I GOVERNI RIUSCIRANNO A STANARE GLI EVASORI?
Sembrava una promessa rituale fatta per contentare e illudere l’opinione pubblica: “Nessun rifugio per chi froda il fisco”. Era stata lanciata alcuni anni fa lasciando, all’apparenza, le cose come erano prima. Ma da qualche mese si assiste a una accelerazione della storia che ai grandi evasori (si parla di centinaia di miliardi di dollari e di euro) fa venire i brividi.
Nell’aprile di quest’anno ha cominciato il Fondo mondiale sulla trasparenza con un rapporto che denunciava l’enormità del furto fiscale. Seguiva a ruota un documento del consorzio dei giornalisti di investigazione, che aveva scoperto (ma senza poter rivelare nomi e cognomi a causa delle norme sulla privacy) la rete di frodatori mondiali delle tasse. Il 20 aprile il G20 (l’assemblea dei paesi sviluppati) esaminava seriamente il problema, che veniva successivamente analizzato agli inizi di maggio dal G7 (le maggiori economie mondiali, fra le quali l’Italia), poi a Mosca dal forum mondiale delle amministrazioni fiscali e alla fine del mese in un vertice europeo a Bruxelles.

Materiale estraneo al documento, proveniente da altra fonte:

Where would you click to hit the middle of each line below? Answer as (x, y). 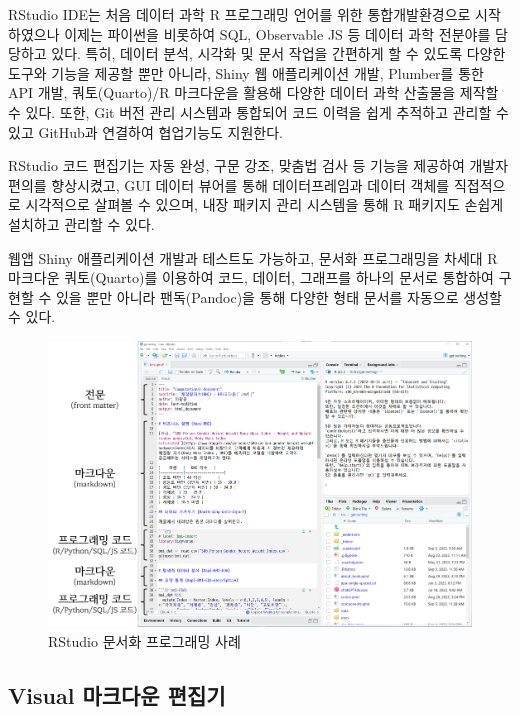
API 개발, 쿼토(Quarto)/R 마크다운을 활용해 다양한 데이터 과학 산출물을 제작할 (253, 92)
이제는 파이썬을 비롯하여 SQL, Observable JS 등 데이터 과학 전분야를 (277, 33)
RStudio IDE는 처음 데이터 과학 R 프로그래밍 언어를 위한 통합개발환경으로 (239, 14)
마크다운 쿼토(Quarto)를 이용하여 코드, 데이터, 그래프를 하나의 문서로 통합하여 (251, 277)
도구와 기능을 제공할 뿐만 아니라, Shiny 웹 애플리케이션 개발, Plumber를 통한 (246, 72)
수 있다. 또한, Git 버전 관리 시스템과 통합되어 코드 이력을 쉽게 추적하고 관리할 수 (258, 111)
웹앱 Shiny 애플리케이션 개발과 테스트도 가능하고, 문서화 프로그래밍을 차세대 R (253, 257)
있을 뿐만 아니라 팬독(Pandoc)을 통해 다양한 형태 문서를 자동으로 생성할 (278, 296)
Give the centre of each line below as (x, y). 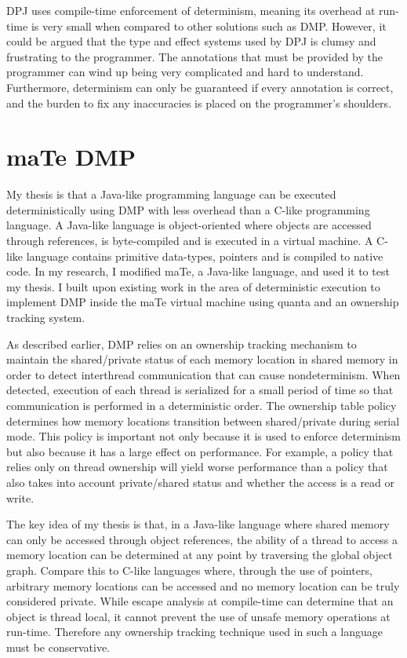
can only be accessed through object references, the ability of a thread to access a (202, 539)
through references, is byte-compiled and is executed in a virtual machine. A (190, 241)
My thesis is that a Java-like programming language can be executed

Poco dopo Stati Uniti, Gran Bretagna e Australia rivelavano di essere in possesso di un elenco ancora più corposo di quello dei giornalisti, i quali potevano, a questo punto, cominciare a fare nomi. Infine a metà giugno in Irlanda, il G8 (i sette più la Russia) hanno discusso della “grande delinquenza finanziaria internazionale” per giungere a una serie di accordi con paesi – spesso reticenti – al fine di smantellare la cosiddetta “ottimizzazione fiscale”, cioè la serie di passaggi e operazioni destinati a far finire i patrimoni là dove si pagassero minori imposte, e giungere a uno scambio automatico dei dati finanziari, a partire dal 2015. Vale a dire la comunicazione immediata alla nazione di appartenenza di un’apertura di conto da parte di un cittadino di un altro stato. Senza possibilità di rifugiarsi dietro prestanome o in quella “finanza dell’ombra” – il cui ammontare è stato calcolato attorno ai 2600 miliardi di dollari – contro la quale sta combattendo il governo americano, perché portatrice di un “rischio sistemico”, largamente colpevole, per intenderci, dell’attuale, negativa situazione finanziaria mondiale.
E a questo proposito è stato tempestivamente lucido, e per molti versi anticipatore, papa Francesco, che in un discorso del 12 marzo aveva parlato di “dittatura dell’economia senza volto”, responsabile di una crisi economica “negazione del primato dell’uomo” e sollecitatrice del “feticismo del denaro”. Per il pontefice precarietà, paura, disperazione, decadimento della gioia di vivere, crescita della violenza e delle indecenze erano appunto risultati dell’“accettazione del dominio dei soldi sulle nostre persone e sulle nostre società”, diventandone i “nuovi idoli”. E il santo padre metteva in luce le gravi deficienze nell’orientamento antropologico dell’economia, che voleva ridurre l’uomo a una sola necessità, il consumo, concludendo che “l’essere umano è considerato oggi come un bene di consumo che si può utilizzare e poi gettare”.
È certamente necessario che la necessità di un equo – sottolineiamo l’aggettivo – contributo fiscale sia condivisa dall’opinione pubblica, spesso reticente all’idea del pagamento delle tasse: ma se si riflette che l’evasione (spesso attuata da stormi di specialisti che profittano dei vuoti delle leggi) comporta una perdita globale pari a mille miliardi di euro all’anno, corrispondente al prodotto interno lordo di metà Unione Europea, allora si comprende come i governi – possiamo forse aggiungere: in ritardo – siano interessati a reprimere “la grande delinquenza finanziaria internazionale”. Ci riusciranno?